Serena Williams has committed an undisclosed amount to Esusu, citing its mission to serve underserved populations.
Esusu reports rent payments to major credit bureaus allowing renters to build a credit history.
Founders say the $10 million raised in the Series A round will be used to scale the business and increase cybersecurity.
Serena Williams is investing an undisclosed amount in Esusu, a fintech start-up that allows renters to build and improve credit by reporting their rent payments to credit bureaus.
The tennis superstar provided the backing through her venture capital firm, Serena Ventures, as part of the start-up’s first funding round.
“I started Serena Ventures to invest in diverse founders and early-stage companies that outperform and generate impact, while at the same time empowering others and creating opportunities. Esusu is definitely one of those companies.” Williams told CNBC.
“Esusu is really focused on credit building and creating pathways to financial inclusion not only for working families but for individuals as well.”
The Series A funding round raised $10 million dollars led by Motley Fool Ventures, the investing arm of the personal finance site. Esusu, headquartered in New York City, has raised more than $14 million. Previous investors include Global Good Fund, Next Play Ventures and Zeal Capital.
Serena Williams invests in rent-reporting fintech Esusu
“Esusu is an excellent example of an innovative fintech company leveraging technology to deliver scalable and much-needed financial solutions for underserved populations,” Motley Fool Ventures managing director Ollen Douglass said in a release. “Their inclusive credit building offerings can unlock access to credit for low-to-medium income households across the country.”
Esusu was founded in 2018 by Abbey Wemimo and Samir Goel, who saw their immigrant families struggle to pay for rent and build credit after moving to the United States.
Approximately 41 million families live in apartments, according to the National Multi-Family Housing Council, and 45 million Americans do not have a credit score, according to a 2020 report by the Consumer Financial Protection Bureau. Esusu uses its platform to record and report rental payments to the largest credit bureaus: Equifax, TransUnion and Experian.
“When my folks moved here, our journey to pursue the American dream was just harder than it should have been,” Goel told CNBC. “I remember just watching my parents work miracles with no credit and limited financial resources. Abbey and I like to say we are inspired by our experiences.”
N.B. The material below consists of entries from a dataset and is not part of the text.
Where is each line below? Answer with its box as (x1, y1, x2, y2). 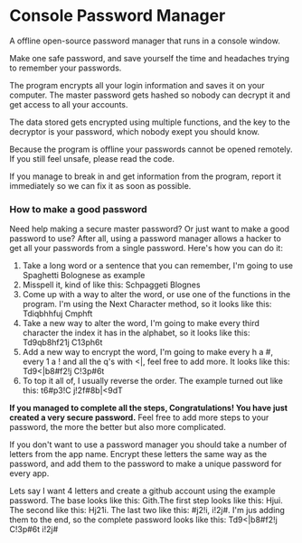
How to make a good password (9, 202, 147, 215)
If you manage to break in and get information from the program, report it (9, 171, 282, 182)
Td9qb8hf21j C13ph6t (22, 337, 103, 348)
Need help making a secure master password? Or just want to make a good (9, 223, 290, 235)
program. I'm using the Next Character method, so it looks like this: (22, 299, 272, 310)
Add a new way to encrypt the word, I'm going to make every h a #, (22, 347, 274, 358)
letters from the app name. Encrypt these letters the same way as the (9, 449, 268, 460)
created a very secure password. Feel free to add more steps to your (9, 412, 269, 423)
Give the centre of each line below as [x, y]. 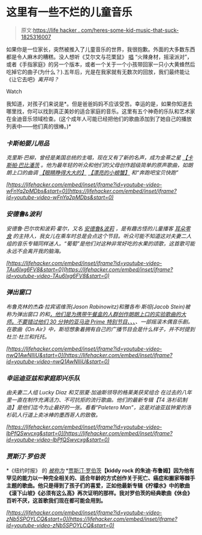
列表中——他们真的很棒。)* [39, 126]
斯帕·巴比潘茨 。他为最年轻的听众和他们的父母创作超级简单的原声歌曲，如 [97, 165]
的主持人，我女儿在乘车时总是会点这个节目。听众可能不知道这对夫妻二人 [102, 236]
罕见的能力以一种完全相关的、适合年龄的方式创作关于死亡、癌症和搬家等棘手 [101, 478]
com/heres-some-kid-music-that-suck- [130, 30]
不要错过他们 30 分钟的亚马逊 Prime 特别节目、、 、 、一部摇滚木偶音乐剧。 [105, 322]
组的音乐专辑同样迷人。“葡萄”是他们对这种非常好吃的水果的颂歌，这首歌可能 [101, 243]
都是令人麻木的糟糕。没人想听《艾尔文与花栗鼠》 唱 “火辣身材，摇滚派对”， [100, 57]
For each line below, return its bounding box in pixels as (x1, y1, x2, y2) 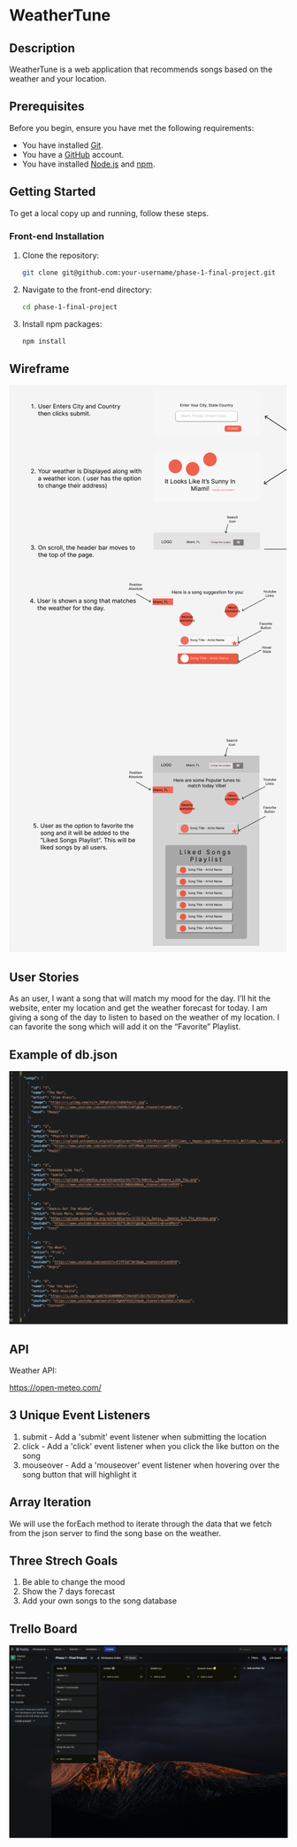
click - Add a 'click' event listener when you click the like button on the (21, 1440, 280, 1451)
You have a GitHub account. (21, 149, 125, 159)
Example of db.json (9, 1047, 118, 1062)
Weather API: (9, 1365, 57, 1376)
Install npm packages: (21, 318, 103, 329)
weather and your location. (9, 74, 108, 84)
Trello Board (9, 1621, 78, 1636)
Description (9, 41, 75, 56)
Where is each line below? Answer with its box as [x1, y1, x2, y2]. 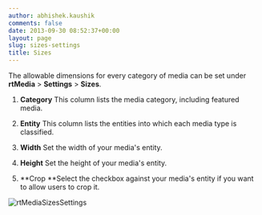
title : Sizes [8, 49, 52, 57]
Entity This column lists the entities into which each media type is [19, 119, 237, 128]
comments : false [8, 19, 62, 27]
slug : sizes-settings [8, 42, 81, 50]
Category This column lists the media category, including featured [19, 95, 240, 104]
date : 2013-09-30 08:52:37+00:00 [8, 26, 120, 34]
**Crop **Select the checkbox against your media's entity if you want [19, 173, 254, 183]
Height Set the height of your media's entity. [19, 158, 167, 168]
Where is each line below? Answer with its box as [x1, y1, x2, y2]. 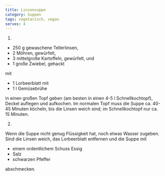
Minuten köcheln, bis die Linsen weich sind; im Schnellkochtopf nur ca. [11, 106, 158, 112]
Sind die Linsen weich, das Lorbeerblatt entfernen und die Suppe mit [5, 136, 147, 142]
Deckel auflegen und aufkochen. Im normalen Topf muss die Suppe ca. [5, 101, 151, 107]
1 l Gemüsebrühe [12, 86, 47, 92]
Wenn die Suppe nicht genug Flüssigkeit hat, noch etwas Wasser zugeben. [5, 131, 159, 137]
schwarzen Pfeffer [12, 156, 51, 162]
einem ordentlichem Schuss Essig [12, 146, 82, 152]
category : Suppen [5, 12, 41, 17]
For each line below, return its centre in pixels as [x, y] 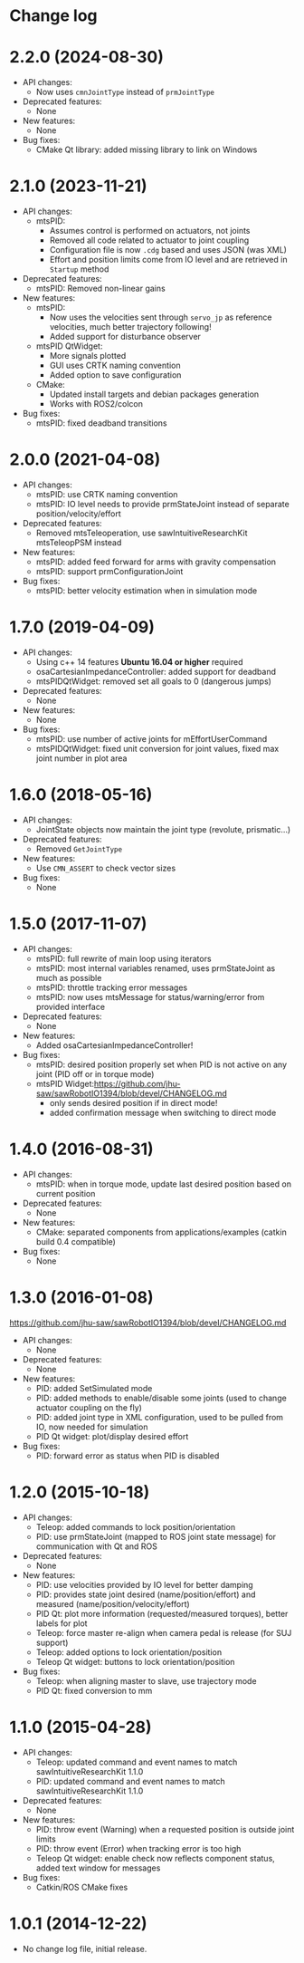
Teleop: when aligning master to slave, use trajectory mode [146, 1680]
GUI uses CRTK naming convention [115, 366]
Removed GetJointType [79, 849]
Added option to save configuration [115, 375]
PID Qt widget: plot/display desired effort [112, 1436]
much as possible [69, 977]
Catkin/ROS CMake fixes [82, 1887]
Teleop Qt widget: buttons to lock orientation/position [135, 1661]
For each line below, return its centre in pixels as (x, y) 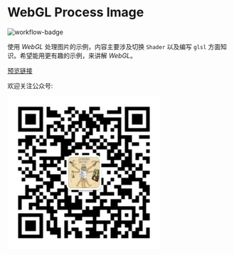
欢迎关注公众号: (30, 85)
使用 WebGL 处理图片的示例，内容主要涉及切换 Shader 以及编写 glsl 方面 (114, 46)
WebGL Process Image (76, 12)
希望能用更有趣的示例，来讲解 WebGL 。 (78, 55)
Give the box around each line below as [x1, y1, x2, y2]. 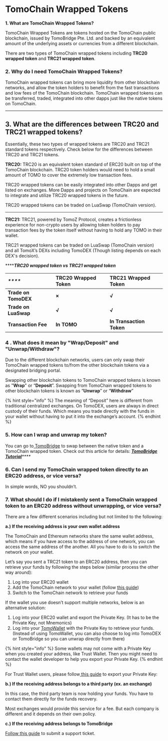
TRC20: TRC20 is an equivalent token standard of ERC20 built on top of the [5, 161, 161, 167]
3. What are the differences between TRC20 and [5, 120, 159, 128]
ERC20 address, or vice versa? [5, 472, 81, 479]
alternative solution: [5, 605, 46, 611]
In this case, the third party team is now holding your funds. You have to [5, 690, 153, 697]
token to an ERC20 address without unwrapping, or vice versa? [5, 502, 161, 509]
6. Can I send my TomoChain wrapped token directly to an [5, 466, 148, 473]
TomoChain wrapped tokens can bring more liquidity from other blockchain [5, 79, 160, 86]

Esusu now works with 30% of the biggest landlords on the National Multifamily Housing Council. Its partners include Goldman Sachs, Related Companies, Winn Residential, Camden Property Trust and Starwood Capital Group.
Wemimo and Goel say the new funding will be used to scale the business and increase cybersecurity.
“We exist in 2 million households across all 50 states. We want to grow that to cover 5 million households within the next year,” Wemimo told CNBC. “This Series A financing enables Esusu to double down on growth through product innovation, top talent recruitment, and building the most comprehensive financial health platform in the market for low-to-medium-income families.”
“This is really a massive market that has been long underserved,” Williams said. “We invested in Esusu’s mission and have a strong conviction in the potential of this space. The tech-enabled model really creates a win-win situation for stakeholders, renters to landlords. Our significant investment in Esusu will help the company scale and unlock opportunity.”